Task prompt → Only the lines from the one bearing "Web page text" through the end of the entries should be output, exactly as they stand, and pictures should be skipped.

Data to process →
-*-
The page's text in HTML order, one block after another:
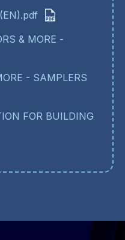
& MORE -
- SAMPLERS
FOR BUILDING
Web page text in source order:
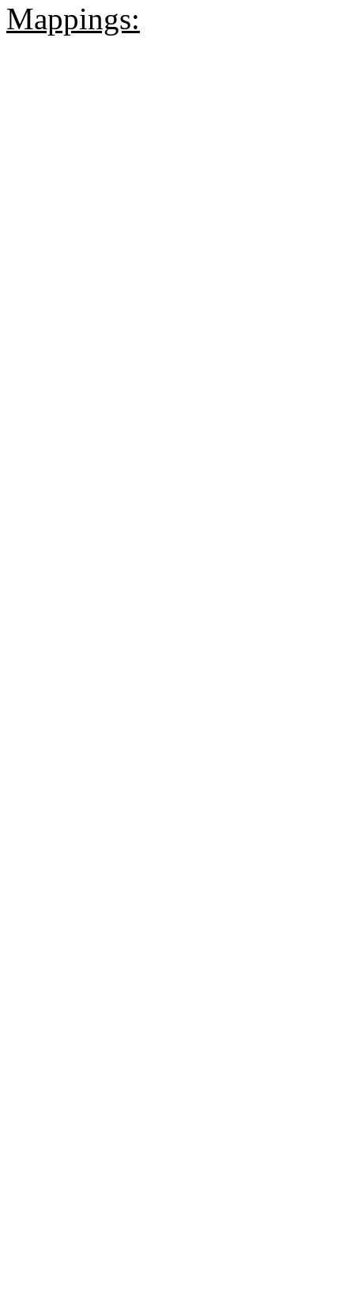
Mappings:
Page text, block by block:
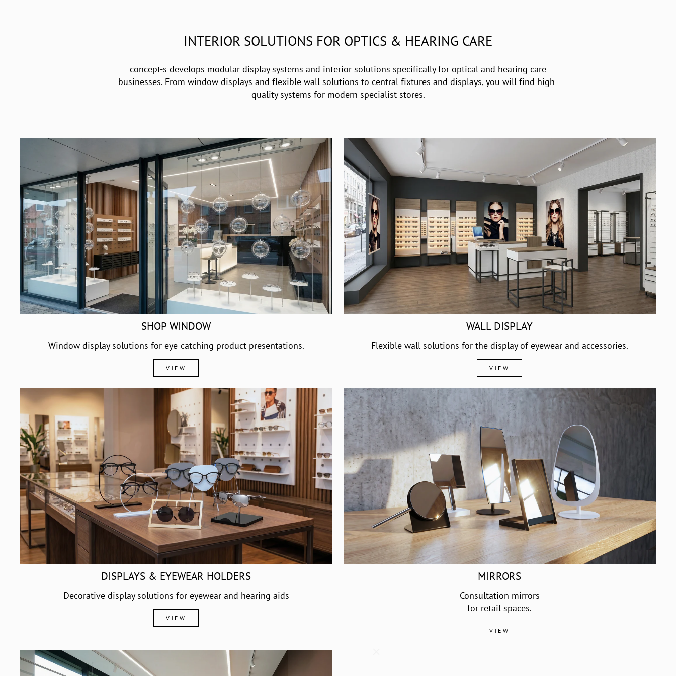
-*-
Exercise result →
Web page text in source order:
Mappings:
Page text, block by block:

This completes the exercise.